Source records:
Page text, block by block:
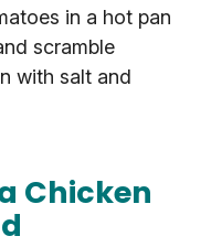
in a hot pan
scramble
with salt and
Chicken
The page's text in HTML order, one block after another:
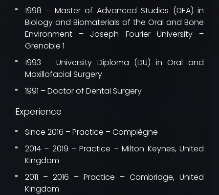
1998 – Master of Advanced Studies (DEA) in
Biology and Biomaterials of the Oral and Bone
Environment – Joseph Fourier University –
Grenoble 1
1993 – University Diploma (DU) in Oral and
Maxillofacial Surgery
1991 – Doctor of Dental Surgery
Experience
Since 2016 – Practice – Compiègne
2014 – 2019 – Practice – Milton Keynes, United
Kingdom
2011 – 2016 – Practice – Cambridge, United
Kingdom
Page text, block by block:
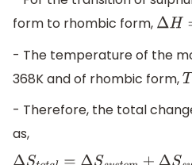
form to rhombic form, ΔH= −
- The temperature of the
368K and of rhombic form,T
- Therefore, the total
as,
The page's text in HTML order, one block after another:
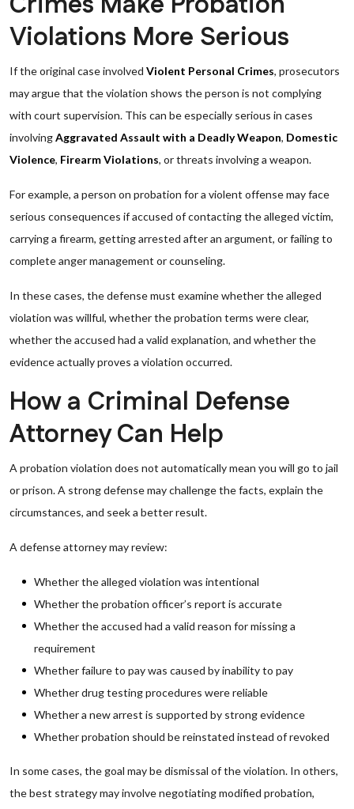
Violations More Serious
If the original case involved Violent Personal Crimes, prosecutors
may argue that the violation shows the person is not complying
with court supervision. This can be especially serious in cases
involvingAggravated Assault with a Deadly Weapon, Domestic
Violence, Firearm Violations, or threats involving a weapon.
For example, a person on probation for a violent offense may face
serious consequences if accused of contacting the alleged victim,
carrying a firearm, getting arrested after an argument, or failing to
complete anger management or counseling.
In these cases, the defense must examine whether the alleged
violation was willful, whether the probation terms were clear,
whether the accused had a valid explanation, and whether the
evidence actually proves a violation occurred.
How a Criminal Defense
Attorney Can Help
A probation violation does not automatically mean you will go to jail
or prison. A strong defense may challenge the facts, explain the
circumstances, and seek a better result.
A defense attorney may review:
Whether the alleged violation was intentional
Whether the probation officer’s report is accurate
Whether the accused had a valid reason for missing a
requirement
Whether failure to pay was caused by inability to pay
Whether drug testing procedures were reliable
Whether a new arrest is supported by strong evidence
Whether probation should be reinstated instead of revoked
In some cases, the goal may be dismissal of the violation. In others,
the best strategy may involve negotiating modified probation,
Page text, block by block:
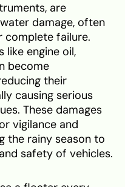
are
damage, often
complete failure.
like engine oil,
become
their
causing serious
These damages
vigilance and
the rainy season to
safety of vehicles.

### Exercise description
Only the lines from the one containing "Whether the accused had a valid reason" through the final line of the data should be given again, exactly and without pictures.

### Response for this exercise
Whether the accused had a valid reason for missing a
requirement
Whether failure to pay was caused by inability to pay
Whether drug testing procedures were reliable
Whether a new arrest is supported by strong evidence
Whether probation should be reinstated instead of revoked
In some cases, the goal may be dismissal of the violation. In others,
the best strategy may involve negotiating modified probation,
Page text, block by block:
are
damage, often
complete failure.
like engine oil,
become
their
causing serious
These damages
vigilance and
the rainy season to
safety of vehicles.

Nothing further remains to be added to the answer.